If the child were a dog, the father would be jailed for neglect and cruelty.

The father wasn't living in fear of his wife so was too scared to do something while he lived there. He just watched. There is no reason why he didn't care for his own child. He sat on his arse while 'she' starved his child. Couldn't he feed or change the child? What stopped him in the first 3 years of his life? The neglect didn't just happen, it must have been from the get go with this child.

People like this only feel for themselves. Only pity themselves. And yet they have children , and have more - why?

Bogeyface · 05/10/2013 19:40

So she wasnt feeding and changing him, why didnt his father?

The more I find out the more I am convinced that that bastard should be in jail too.

OP posts:
ajandjjmum · 05/10/2013 20:28

What really got to me was when the interviewer asked 'what does the future hold for you', his response was along the lines I've got to get over it and get on with my life.
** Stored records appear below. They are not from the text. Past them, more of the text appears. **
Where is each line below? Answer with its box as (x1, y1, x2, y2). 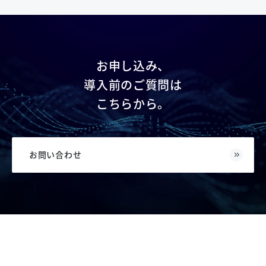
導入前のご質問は (84, 76, 182, 93)
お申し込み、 (96, 57, 170, 74)
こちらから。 (96, 95, 170, 112)
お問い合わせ (29, 148, 82, 160)
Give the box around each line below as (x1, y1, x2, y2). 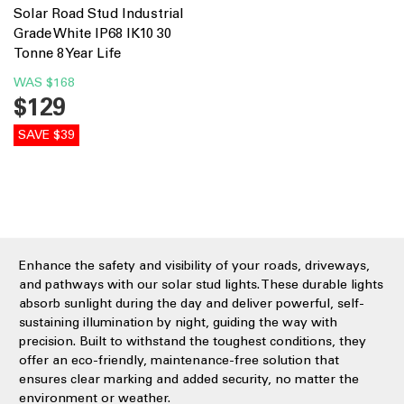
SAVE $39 (17, 126, 75, 142)
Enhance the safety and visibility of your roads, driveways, (19, 257, 370, 273)
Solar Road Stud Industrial (13, 5, 184, 22)
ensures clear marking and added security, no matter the (19, 371, 359, 387)
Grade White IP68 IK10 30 (13, 24, 171, 41)
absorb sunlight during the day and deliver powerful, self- (19, 295, 364, 311)
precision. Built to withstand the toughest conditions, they (19, 333, 366, 349)
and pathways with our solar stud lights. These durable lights (19, 276, 383, 292)
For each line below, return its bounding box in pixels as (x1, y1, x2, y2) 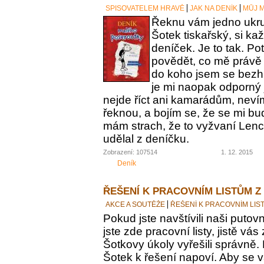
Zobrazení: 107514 (103, 148, 157, 156)
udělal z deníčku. (103, 132, 189, 145)
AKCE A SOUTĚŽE (105, 200, 165, 209)
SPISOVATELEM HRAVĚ (105, 4, 184, 12)
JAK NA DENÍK (190, 4, 237, 12)
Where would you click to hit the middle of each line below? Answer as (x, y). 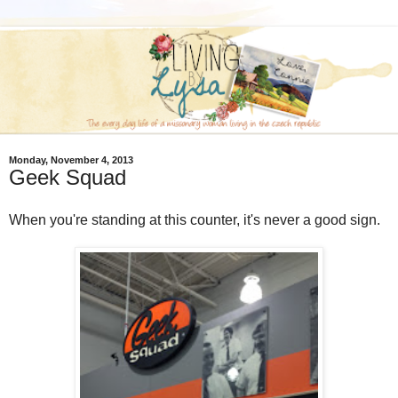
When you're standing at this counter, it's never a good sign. (195, 220)
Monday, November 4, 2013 (71, 160)
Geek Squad (68, 178)
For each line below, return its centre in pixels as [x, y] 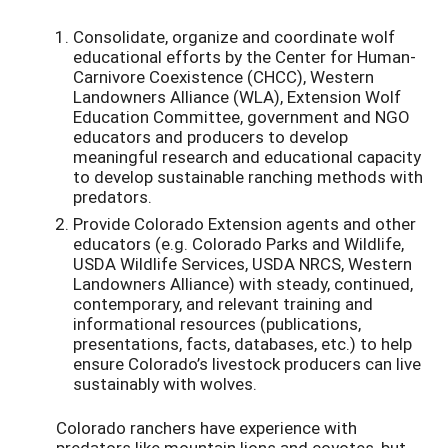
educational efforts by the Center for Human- [244, 57]
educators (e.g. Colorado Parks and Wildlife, [238, 244]
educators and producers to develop [210, 137]
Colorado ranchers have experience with [206, 427]
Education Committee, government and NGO [241, 117]
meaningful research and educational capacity [247, 157]
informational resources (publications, [217, 324]
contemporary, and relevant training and [223, 304]
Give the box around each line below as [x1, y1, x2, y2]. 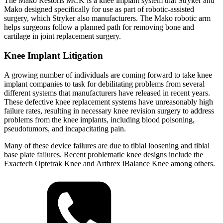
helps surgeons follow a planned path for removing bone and [4, 23, 194, 32]
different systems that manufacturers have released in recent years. [4, 88, 210, 97]
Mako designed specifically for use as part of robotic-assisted [4, 5, 194, 14]
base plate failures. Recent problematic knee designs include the [4, 150, 203, 159]
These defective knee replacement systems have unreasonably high [4, 97, 213, 106]
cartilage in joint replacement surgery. [4, 32, 121, 41]
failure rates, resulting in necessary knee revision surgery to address [4, 106, 214, 115]
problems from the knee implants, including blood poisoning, [4, 115, 195, 124]
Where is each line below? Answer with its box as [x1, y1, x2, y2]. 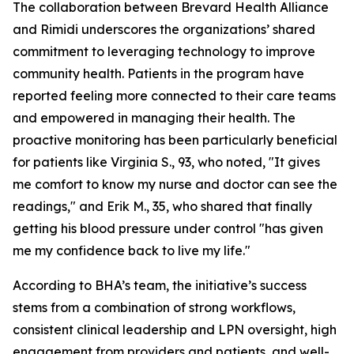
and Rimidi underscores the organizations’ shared [13, 21, 315, 37]
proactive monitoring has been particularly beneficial [13, 132, 337, 148]
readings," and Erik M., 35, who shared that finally [13, 198, 312, 214]
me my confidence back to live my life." [13, 243, 250, 258]
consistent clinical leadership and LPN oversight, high [13, 322, 337, 337]
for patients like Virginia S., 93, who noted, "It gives [13, 154, 320, 170]
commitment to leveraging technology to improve [13, 43, 315, 59]
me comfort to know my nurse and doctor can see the [13, 176, 337, 192]
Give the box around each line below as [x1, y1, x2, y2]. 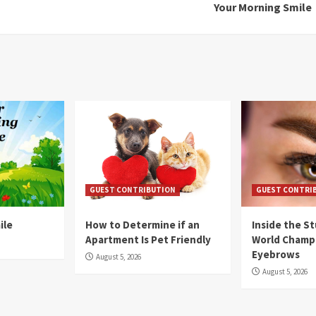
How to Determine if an [85, 218, 200, 232]
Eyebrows [251, 248, 300, 262]
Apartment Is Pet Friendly [85, 233, 212, 247]
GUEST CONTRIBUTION [90, 185, 176, 195]

What about the other children? Would the response of any caring and responsible parent be 'I need to give my other children a home, and help them get over this tragedy'.

I wanted to smack him!

So OP - to answer your question - YADNBU.

TheCrumpetQueen · 05/10/2013 20:36

I don't know if anyone's mentioned this, but I read this heartbreaking thread on Dadsnet the other day about a very desperate father trying to get action from SS in a very similar situation as Ms Hutton.
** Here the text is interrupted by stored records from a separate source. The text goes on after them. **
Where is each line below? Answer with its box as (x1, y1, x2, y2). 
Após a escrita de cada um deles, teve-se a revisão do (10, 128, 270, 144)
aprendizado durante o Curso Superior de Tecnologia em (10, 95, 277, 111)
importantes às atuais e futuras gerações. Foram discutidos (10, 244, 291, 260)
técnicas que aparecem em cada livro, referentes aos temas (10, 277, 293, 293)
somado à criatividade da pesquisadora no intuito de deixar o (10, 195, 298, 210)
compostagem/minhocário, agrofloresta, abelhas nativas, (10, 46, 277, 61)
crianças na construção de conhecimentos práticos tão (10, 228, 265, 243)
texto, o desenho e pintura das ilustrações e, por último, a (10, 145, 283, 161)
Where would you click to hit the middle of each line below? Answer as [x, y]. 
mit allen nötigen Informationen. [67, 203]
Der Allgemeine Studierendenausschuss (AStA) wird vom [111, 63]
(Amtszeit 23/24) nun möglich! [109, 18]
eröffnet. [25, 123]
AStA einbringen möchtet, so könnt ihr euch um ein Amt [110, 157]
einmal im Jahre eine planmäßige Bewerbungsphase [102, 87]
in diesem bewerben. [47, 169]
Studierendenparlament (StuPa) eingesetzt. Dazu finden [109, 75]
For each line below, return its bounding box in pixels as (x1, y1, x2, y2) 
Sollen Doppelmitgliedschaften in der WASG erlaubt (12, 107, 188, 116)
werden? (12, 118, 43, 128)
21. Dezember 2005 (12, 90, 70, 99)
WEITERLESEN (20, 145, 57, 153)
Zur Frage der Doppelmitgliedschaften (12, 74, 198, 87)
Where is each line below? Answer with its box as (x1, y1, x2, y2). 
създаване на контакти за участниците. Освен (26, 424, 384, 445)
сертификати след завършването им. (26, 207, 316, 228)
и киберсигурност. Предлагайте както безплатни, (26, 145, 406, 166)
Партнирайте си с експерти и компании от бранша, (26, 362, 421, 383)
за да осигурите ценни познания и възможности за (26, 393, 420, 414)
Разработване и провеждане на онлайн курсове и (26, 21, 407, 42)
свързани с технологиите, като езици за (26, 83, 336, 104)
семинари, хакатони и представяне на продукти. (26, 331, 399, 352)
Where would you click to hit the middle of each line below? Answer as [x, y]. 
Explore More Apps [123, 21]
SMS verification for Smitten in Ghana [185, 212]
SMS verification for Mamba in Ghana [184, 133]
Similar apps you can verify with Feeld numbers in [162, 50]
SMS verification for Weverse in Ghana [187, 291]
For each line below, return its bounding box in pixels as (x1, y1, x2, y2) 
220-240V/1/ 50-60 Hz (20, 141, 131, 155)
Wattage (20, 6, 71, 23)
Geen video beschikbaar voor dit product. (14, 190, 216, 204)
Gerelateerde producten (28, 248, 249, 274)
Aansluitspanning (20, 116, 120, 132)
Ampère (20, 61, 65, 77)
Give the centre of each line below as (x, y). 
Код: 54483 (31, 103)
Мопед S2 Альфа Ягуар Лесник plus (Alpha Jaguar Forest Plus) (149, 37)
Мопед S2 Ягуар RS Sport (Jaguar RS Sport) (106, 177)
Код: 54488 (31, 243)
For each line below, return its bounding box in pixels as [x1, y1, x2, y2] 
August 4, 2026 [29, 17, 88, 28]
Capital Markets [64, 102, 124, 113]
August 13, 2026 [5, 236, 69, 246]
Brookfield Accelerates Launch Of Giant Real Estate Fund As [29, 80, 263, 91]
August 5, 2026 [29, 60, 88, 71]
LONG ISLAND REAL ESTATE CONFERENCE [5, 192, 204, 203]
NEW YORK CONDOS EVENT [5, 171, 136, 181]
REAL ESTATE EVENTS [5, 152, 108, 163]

It highlights how, even when fathers are very worried and demand help and intervention from SS, it doesn't always happen very easily.

I'm not sure what happened to this child/dad in question but I hope the child is ok.

missmargot · 05/10/2013 20:54

That's very upsetting to read. DH has had a similar reaction from SS trying to get them to intervene with DSS, although the situation is very different and the abuse emotional not physical. Several years ago when SS were involved DH only found out from the police months after the incidents had happened, SS didn't inform him despite him seeing DSS regularly and having parental responsibility.

Out of interest, is Hamzah's father than father of the rest of the children too?

ajandjjmum · 05/10/2013 21:13

I am fairly sure he is the father of all 8 children.

BoneyBackJefferson · 05/10/2013 22:18

random

If pot shots are what your argument boils down to then you really don't have much.

differentnameforthis · 06/10/2013 00:32

So a woman lets her child die in horrible circumstances & it's the father's fault. That doesn't surprise me on MN! Of course it isn't the mother's fault! Hmm

How easy would it have been to facilitate access of any kind with a toddler if you have to stay away from the toddlers mother?

Also, we do not know what happened, do we? We don't know how & when & if he tried to get access & what was said to him to prevent it.